To check whether a document mentioned 'recession' or not, we will search the full text of each document for the word 'recession'. Let's first grab the full text from one document and take a look.

In [None]:
# grab the full text of the first document
df.loc[0, 'fullText']

In [None]:
# Join the strings in each list in the column 'fullText' into a big string
df['fullText'] = df['fullText'].apply(lambda r: ''.join(r))

In [None]:
# Create a new column storing whether a document mentioned 'recession'
df['recession'] = df['fullText'].str.contains('recession')

In [None]:
df

In [None]:
# Get the rows where the value in the 'recession' column is true
recession_docs = df[df['recession']==True]
recession_docs

In [None]:
# Get how many docs from each year mentioned 'recession'
recession_docs_by_year = recession_docs.groupby('publicationYear')['recession'].count()
recession_docs_by_year

In [None]:
# Plot a pie graph showing 
# of all docs that mentioned 'recession'
# what percentage of the docs is from 2007, what percentage of the docs is from 2008,
# so on and so forth
recession_docs_by_year.plot(kind='pie', label="")

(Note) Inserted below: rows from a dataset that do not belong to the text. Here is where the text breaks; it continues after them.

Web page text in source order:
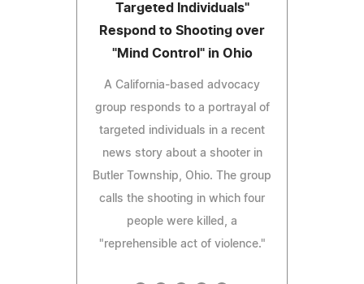
Targeted Individuals"
Respond to Shooting over
"Mind Control" in Ohio
A California-based advocacy
group responds to a portrayal of
targeted individuals in a recent
news story about a shooter in
Butler Township, Ohio. The group
calls the shooting in which four
people were killed, a
"reprehensible act of violence."
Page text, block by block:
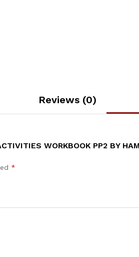
Reviews (0)
WORKBOOK PP2 BY
*
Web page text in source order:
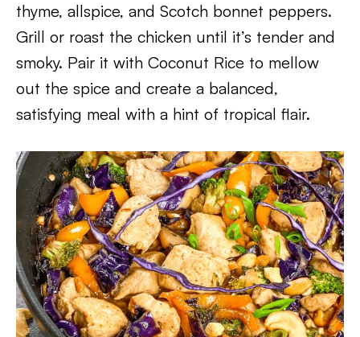
thyme, allspice, and Scotch bonnet peppers.
Grill or roast the chicken until it’s tender and
smoky. Pair it with Coconut Rice to mellow
out the spice and create a balanced,
satisfying meal with a hint of tropical flair.
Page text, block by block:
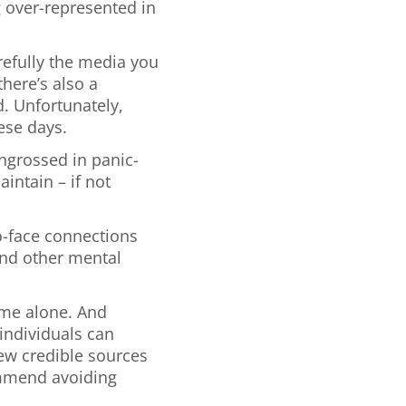
represented in
the media you
also a
Unfortunately,
days.
in panic-
– if not
connections
other mental
alone. And
can
credible sources
avoiding
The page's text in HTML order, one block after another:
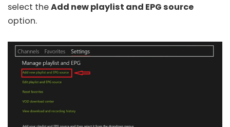
select theAdd new playlist and EPG source
option.
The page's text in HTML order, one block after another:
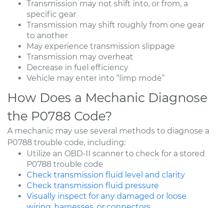
Transmission may not shift into, or from, a
specific gear
Transmission may shift roughly from one gear
to another
May experience transmission slippage
Transmission may overheat
Decrease in fuel efficiency
Vehicle may enter into “limp mode”
How Does a Mechanic Diagnose
the P0788 Code?
A mechanic may use several methods to diagnose a
P0788 trouble code, including:
Utilize an OBD-II scanner to check for a stored
P0788 trouble code
Check transmission fluid level and clarity
Check transmission fluid pressure
Visually inspect for any damaged or loose

We can also plot a line graph to track the trend of the precentage of docs that mentioned 'recession' over the years. 

In [None]:
# Merge doc_by_year and recession_docs_by_year
recession_doc_count_by_year = pd.concat([doc_by_year, recession_docs_by_year], axis=1)
recession_doc_count_by_year

In [None]:
# Change the headers to make them more descriptive
recession_doc_count_by_year.rename(columns={'id':'num_of_doc', 'recession':'num_recession_doc'}, inplace=True)
recession_doc_count_by_year

In [None]:
# Make a new column storing the percentage of docs that mentioned 'recession' for each year
recession_doc_count_by_year['perc_recession_doc'] = recession_doc_count_by_year['num_recession_doc']/recession_doc_count_by_year['num_of_doc']
recession_doc_count_by_year.reset_index(inplace=True)

Now we are ready to plot a line graph that shows the trend of the percentage of docs that mentioned 'recession' over the years.

In [None]:
recession_doc_count_by_year.plot(x='publicationYear', y='perc_recession_doc', kind='line')

We can also make a bar chart showing the number of docs oer year and the number of docs that mentioned 'recession' for each year.

In [None]:
recession_doc_count_by_year.plot(x='publicationYear', y=['num_of_doc', 'num_recession_doc'], kind='bar')

<h1 style="color:red; display:inline">Coding Challenge! &lt; / &gt; </h1>

Build a dataset on Constellate; make a dataframe from your dataset; manipulate the data; get some useful information from your dataset; plot the information you get.